→ What you need to do
Could you find every line in the records below that contains the word "Jamie" and copy it?

*** Data ***

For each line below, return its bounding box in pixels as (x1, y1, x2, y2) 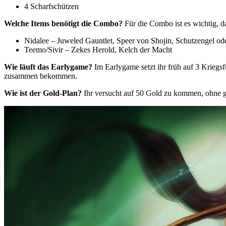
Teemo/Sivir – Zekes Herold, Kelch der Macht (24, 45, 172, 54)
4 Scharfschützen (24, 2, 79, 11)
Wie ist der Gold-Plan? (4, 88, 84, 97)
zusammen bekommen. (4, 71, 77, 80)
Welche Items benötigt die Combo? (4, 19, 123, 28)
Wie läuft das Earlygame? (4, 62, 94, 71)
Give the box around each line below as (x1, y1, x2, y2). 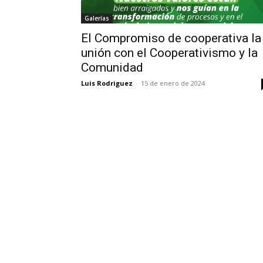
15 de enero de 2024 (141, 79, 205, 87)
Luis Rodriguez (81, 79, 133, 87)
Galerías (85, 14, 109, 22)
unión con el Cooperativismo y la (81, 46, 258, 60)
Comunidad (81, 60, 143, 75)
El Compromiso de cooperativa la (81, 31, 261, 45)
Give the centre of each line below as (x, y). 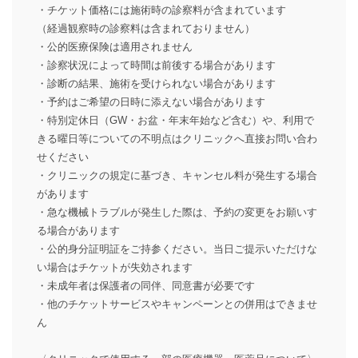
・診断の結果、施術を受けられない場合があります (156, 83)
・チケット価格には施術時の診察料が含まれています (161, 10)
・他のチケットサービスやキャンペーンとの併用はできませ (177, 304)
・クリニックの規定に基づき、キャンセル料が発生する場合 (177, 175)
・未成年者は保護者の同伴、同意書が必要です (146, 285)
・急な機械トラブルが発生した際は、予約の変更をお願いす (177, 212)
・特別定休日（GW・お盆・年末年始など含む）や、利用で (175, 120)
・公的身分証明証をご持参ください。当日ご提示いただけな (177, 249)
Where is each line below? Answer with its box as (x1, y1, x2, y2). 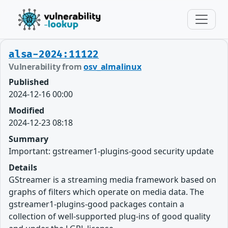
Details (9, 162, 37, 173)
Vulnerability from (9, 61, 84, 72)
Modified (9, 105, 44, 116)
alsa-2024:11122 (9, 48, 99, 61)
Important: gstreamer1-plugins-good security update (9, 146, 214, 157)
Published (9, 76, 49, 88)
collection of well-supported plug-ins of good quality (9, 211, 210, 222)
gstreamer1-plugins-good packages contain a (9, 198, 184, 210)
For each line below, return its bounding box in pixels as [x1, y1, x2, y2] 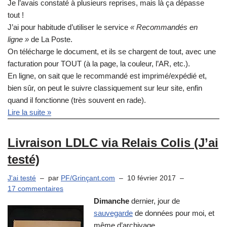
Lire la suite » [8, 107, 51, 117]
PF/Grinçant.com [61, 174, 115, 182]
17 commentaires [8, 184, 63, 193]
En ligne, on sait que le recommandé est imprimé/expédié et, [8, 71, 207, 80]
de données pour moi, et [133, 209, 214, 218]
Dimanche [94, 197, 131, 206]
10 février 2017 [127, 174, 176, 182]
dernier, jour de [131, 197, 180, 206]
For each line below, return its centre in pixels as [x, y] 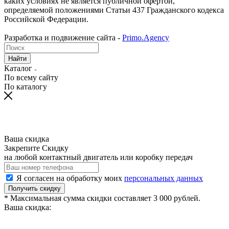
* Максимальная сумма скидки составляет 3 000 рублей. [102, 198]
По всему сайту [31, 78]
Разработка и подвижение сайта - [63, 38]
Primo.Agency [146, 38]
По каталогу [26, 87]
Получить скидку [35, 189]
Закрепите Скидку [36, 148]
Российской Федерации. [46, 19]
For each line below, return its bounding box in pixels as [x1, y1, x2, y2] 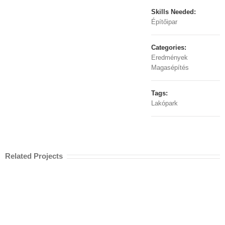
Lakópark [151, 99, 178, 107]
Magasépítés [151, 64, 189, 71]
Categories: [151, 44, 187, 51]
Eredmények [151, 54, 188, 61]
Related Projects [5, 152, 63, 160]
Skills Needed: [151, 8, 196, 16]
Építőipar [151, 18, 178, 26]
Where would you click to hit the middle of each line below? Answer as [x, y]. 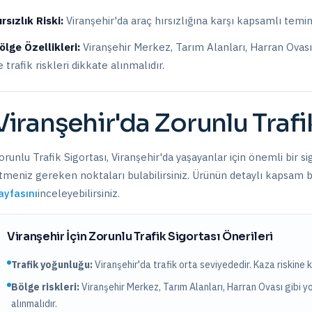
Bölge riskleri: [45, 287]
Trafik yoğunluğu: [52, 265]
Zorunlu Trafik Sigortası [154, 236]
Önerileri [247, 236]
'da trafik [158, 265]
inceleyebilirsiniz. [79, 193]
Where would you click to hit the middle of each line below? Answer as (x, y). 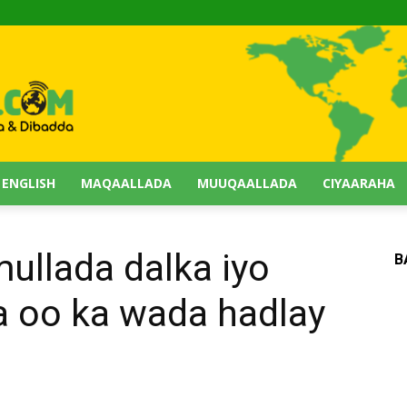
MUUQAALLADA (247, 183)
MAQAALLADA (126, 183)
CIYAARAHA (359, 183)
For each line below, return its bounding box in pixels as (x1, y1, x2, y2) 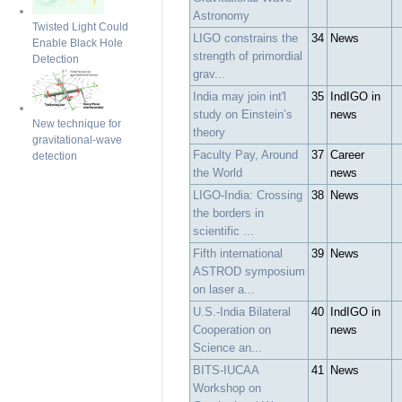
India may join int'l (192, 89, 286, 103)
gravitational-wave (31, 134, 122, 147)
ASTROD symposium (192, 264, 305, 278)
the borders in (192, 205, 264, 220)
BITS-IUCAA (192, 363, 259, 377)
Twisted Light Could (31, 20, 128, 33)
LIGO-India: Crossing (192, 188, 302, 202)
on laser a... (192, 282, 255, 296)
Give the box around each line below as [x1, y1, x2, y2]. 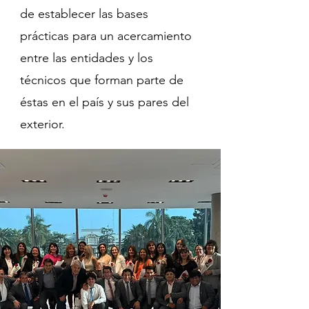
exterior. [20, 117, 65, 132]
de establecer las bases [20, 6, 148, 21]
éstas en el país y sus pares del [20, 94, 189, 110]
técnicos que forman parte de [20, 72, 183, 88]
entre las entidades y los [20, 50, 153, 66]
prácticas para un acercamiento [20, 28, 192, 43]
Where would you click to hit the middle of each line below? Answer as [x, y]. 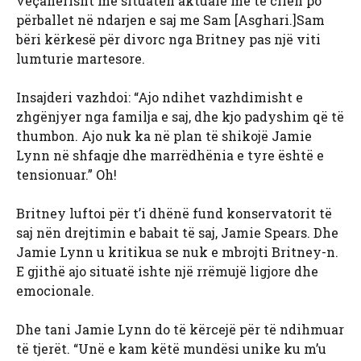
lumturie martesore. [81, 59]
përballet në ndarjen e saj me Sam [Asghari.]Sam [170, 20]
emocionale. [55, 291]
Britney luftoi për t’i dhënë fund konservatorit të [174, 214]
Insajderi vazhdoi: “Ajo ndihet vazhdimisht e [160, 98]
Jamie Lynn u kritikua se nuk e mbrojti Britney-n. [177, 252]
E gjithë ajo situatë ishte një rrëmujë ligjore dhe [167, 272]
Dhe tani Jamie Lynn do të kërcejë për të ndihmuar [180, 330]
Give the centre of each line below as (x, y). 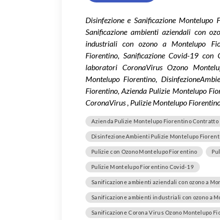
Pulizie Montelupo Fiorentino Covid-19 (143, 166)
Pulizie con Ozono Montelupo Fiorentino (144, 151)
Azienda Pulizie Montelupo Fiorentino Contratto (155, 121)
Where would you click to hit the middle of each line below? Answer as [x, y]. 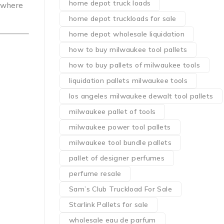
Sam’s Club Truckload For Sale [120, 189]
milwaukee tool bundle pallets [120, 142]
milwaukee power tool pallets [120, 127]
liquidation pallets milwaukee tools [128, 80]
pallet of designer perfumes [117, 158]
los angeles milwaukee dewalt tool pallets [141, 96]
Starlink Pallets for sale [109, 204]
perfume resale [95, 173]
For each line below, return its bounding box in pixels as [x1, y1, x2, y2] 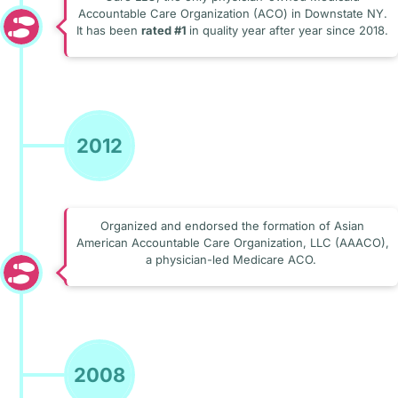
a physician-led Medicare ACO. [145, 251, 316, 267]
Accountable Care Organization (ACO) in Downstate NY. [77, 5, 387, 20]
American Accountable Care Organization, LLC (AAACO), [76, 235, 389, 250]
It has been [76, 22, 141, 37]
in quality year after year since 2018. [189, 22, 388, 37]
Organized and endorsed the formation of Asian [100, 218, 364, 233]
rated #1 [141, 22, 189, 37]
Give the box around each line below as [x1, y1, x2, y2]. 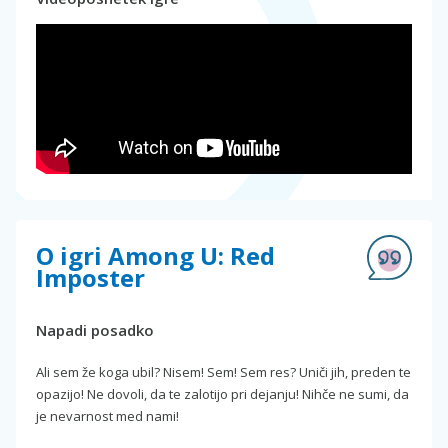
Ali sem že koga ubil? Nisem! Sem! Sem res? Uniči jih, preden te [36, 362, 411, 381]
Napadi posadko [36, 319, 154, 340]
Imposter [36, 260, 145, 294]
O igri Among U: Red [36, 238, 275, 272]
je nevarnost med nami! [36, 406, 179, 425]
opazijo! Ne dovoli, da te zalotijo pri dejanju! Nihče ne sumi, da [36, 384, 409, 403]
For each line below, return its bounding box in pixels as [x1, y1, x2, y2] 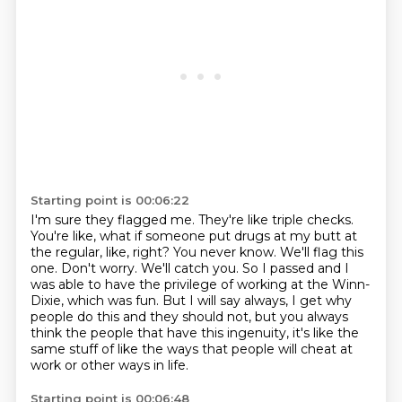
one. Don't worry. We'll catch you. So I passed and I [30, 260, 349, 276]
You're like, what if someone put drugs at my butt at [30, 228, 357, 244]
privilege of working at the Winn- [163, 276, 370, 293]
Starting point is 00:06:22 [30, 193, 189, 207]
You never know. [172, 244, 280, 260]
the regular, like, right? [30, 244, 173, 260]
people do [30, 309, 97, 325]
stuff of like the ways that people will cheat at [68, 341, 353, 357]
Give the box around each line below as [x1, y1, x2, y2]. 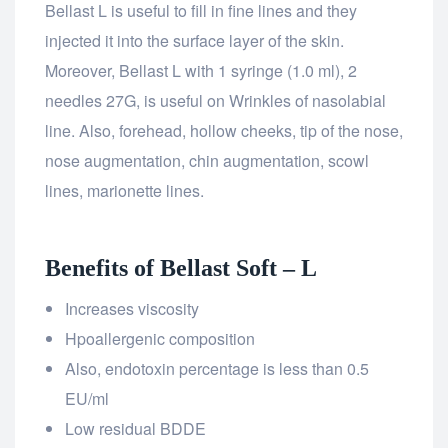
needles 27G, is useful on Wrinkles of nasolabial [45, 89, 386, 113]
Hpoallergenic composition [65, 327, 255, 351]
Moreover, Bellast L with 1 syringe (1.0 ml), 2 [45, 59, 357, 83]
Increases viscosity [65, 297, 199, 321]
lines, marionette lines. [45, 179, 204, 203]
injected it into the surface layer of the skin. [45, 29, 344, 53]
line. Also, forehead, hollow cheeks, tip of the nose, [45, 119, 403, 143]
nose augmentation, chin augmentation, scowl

***

→ Task output
Jamie Lynn u kritikua se nuk e mbrojti Britney-n. [177, 252]
Dhe tani Jamie Lynn do të kërcejë për të ndihmuar [180, 330]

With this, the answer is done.